Transcribe the listing word for word, beginning at its first line and ending at the line containing "frequency may vary. We do not share or"; omit the pictures.

----

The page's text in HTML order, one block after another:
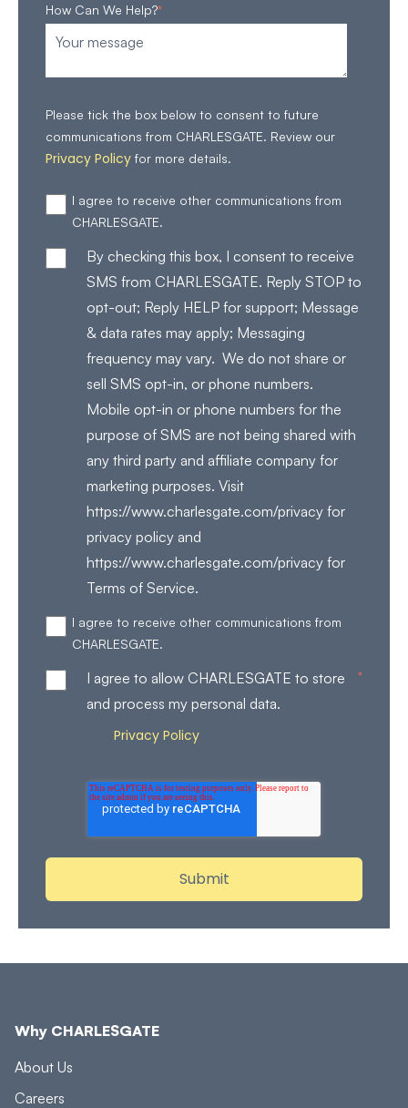
How Can We Help?*
Please tick the box below to consent to future
communications from CHARLESGATE. Review our
Privacy Policy for more details.
I agree to receive other communications from
CHARLESGATE.
By checking this box, I consent to receive
SMS from CHARLESGATE. Reply STOP to
opt-out; Reply HELP for support; Message
& data rates may apply; Messaging
frequency may vary. We do not share or
sell SMS opt-in, or phone numbers.
Mobile opt-in or phone numbers for the
purpose of SMS are not being shared with
any third party and affiliate company for
marketing purposes. Visit
https://www.charlesgate.com/privacy for
privacy policy and
https://www.charlesgate.com/privacy for
Terms of Service.
I agree to receive other communications from
CHARLESGATE.
I agree to allow CHARLESGATE to store
and process my personal data.
*
Privacy Policy
Why CHARLESGATE
About Us
Careers
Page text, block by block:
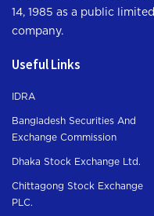
14, 1985 as a public limited
company.
Useful Links
IDRA
Bangladesh Securities And
Exchange Commission
Dhaka Stock Exchange Ltd.
Chittagong Stock Exchange
PLC.
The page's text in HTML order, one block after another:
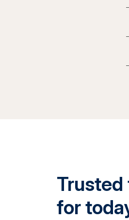
Trusted
for
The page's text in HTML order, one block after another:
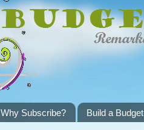
Why Subscribe? Build a Budget
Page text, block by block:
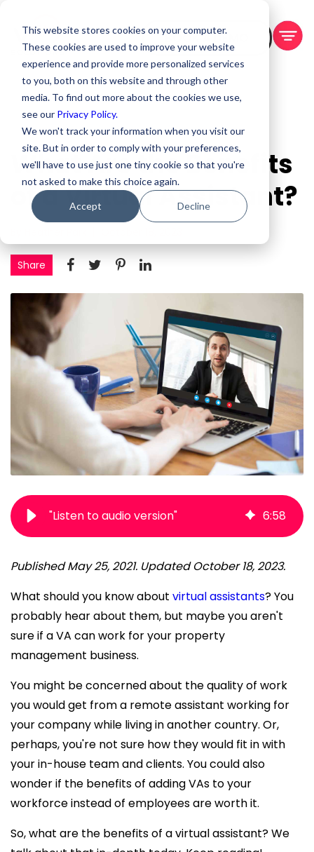
This website stores cookies on your computer.
These cookies are used to improve your website
experience and provide more personalized services
to you, both on this website and through other
media. To find out more about the cookies we use,
see our Privacy Policy.
We won't track your information when you visit our
site. But in order to comply with your preferences,
we'll have to use just one tiny cookie so that you're
not asked to make this choice again.
Accept Decline
BOOK A DEMO
What Are the Benefits
of a Virtual Assistant?
Share
"Listen to audio version" 6:58
Published May 25, 2021. Updated October 18, 2023.
What should you know about virtual assistants? You
probably hear about them, but maybe you aren't
sure if a VA can work for your property
management business.
You might be concerned about the quality of work
you would get from a remote assistant working for
your company while living in another country. Or,
perhaps, you're not sure how they would fit in with
your in-house team and clients. You could also
wonder if the benefits of adding VAs to your
workforce instead of employees are worth it.
So, what are the benefits of a virtual assistant? We

----

_Expected output_
The page's text in HTML order, one block after another:
How Can We Help?*
Please tick the box below to consent to future
communications from CHARLESGATE. Review our
Privacy Policy for more details.
I agree to receive other communications from
CHARLESGATE.
By checking this box, I consent to receive
SMS from CHARLESGATE. Reply STOP to
opt-out; Reply HELP for support; Message
& data rates may apply; Messaging
frequency may vary. We do not share or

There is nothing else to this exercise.